| To do |
The lines to repeat are those below from the one containing "By Sourav Mahanty | Aug 7, 2025" down to the one containing "proposed figures are currently far from the", both included; reproduce them exactly and nothing else.

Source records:

+---+

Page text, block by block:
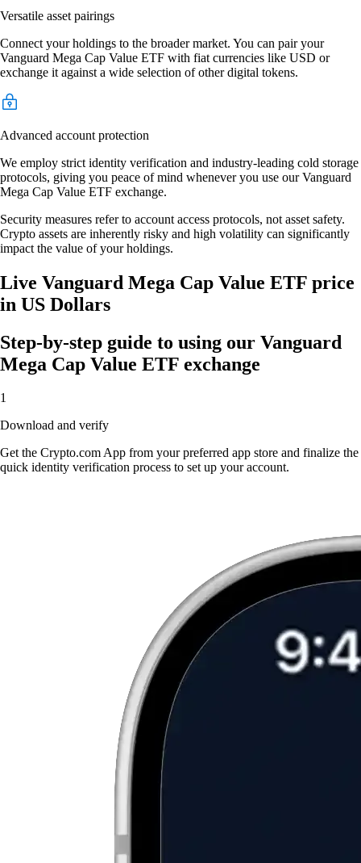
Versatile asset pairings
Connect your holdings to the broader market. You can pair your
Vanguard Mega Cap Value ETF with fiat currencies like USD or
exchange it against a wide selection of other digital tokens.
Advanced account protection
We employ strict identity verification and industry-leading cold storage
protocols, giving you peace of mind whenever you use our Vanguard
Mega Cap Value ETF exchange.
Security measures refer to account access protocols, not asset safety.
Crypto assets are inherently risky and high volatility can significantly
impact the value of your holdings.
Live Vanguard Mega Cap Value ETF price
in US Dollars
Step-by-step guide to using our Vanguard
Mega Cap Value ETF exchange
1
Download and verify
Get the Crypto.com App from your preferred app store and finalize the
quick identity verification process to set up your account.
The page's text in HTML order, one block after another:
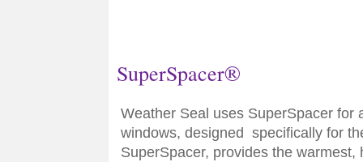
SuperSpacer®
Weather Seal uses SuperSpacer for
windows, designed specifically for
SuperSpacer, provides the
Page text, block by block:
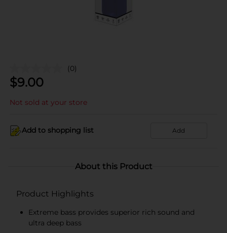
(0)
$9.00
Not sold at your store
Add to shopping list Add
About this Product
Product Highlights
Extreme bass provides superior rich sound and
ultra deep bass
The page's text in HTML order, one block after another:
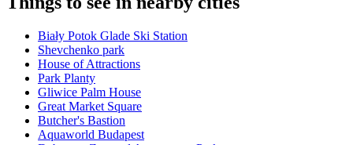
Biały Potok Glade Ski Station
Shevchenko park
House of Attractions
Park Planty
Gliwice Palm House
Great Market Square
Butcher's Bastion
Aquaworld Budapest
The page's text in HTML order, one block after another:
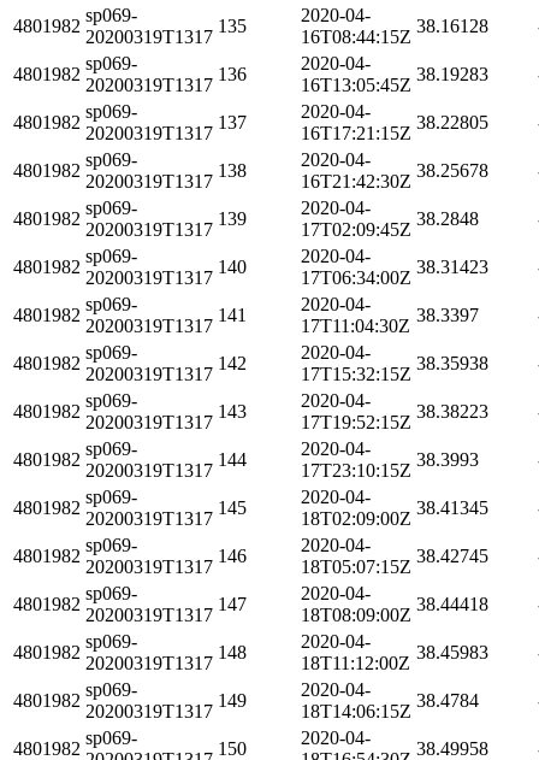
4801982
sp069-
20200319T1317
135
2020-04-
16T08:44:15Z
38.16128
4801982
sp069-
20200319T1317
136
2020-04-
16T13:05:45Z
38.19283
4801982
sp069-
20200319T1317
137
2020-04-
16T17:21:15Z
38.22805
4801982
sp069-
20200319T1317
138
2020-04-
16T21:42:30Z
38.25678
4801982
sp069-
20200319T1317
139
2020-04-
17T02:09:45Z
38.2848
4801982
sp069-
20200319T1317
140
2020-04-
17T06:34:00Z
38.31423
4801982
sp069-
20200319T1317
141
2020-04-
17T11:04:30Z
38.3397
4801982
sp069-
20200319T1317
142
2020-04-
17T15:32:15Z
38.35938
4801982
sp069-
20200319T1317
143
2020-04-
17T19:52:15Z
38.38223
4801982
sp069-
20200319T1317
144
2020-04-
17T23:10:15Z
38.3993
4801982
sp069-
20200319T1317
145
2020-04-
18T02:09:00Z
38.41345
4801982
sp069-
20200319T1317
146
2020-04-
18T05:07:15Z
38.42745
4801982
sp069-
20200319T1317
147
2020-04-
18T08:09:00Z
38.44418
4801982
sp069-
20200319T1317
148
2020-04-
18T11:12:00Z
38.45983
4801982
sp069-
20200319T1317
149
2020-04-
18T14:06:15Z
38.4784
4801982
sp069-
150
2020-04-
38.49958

+---+

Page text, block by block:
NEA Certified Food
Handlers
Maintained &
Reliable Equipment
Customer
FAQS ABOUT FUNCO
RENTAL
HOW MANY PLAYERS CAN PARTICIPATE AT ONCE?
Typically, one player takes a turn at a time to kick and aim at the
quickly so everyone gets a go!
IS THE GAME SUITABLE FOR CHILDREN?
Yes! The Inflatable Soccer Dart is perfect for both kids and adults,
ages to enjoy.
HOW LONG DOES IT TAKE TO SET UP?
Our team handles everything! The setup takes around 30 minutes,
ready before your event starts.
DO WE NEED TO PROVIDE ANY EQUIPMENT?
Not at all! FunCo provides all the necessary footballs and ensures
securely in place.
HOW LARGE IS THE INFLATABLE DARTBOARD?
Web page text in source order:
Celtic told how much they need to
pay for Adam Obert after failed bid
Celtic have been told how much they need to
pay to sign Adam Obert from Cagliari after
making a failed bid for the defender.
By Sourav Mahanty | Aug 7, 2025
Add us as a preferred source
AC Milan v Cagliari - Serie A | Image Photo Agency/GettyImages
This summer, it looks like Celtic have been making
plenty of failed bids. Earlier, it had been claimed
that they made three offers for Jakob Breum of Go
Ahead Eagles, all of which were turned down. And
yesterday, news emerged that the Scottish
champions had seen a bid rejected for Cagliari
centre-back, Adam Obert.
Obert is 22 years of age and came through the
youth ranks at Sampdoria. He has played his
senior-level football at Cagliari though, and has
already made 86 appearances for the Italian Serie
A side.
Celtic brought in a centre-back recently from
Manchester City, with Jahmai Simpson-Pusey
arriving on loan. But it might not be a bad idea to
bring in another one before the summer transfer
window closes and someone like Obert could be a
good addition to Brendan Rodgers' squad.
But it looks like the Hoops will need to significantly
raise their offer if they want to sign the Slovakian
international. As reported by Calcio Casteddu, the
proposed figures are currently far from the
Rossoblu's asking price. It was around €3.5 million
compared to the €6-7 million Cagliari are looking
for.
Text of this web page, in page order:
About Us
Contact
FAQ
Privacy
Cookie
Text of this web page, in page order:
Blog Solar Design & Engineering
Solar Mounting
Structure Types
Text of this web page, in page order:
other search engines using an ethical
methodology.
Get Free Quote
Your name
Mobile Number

+---+

| Solution |
By Sourav Mahanty | Aug 7, 2025
Add us as a preferred source
AC Milan v Cagliari - Serie A | Image Photo Agency/GettyImages
This summer, it looks like Celtic have been making
plenty of failed bids. Earlier, it had been claimed
that they made three offers for Jakob Breum of Go
Ahead Eagles, all of which were turned down. And
yesterday, news emerged that the Scottish
champions had seen a bid rejected for Cagliari
centre-back, Adam Obert.
Obert is 22 years of age and came through the
youth ranks at Sampdoria. He has played his
senior-level football at Cagliari though, and has
already made 86 appearances for the Italian Serie
A side.
Celtic brought in a centre-back recently from
Manchester City, with Jahmai Simpson-Pusey
arriving on loan. But it might not be a bad idea to
bring in another one before the summer transfer
window closes and someone like Obert could be a
good addition to Brendan Rodgers' squad.
But it looks like the Hoops will need to significantly
raise their offer if they want to sign the Slovakian
international. As reported by Calcio Casteddu, the
proposed figures are currently far from the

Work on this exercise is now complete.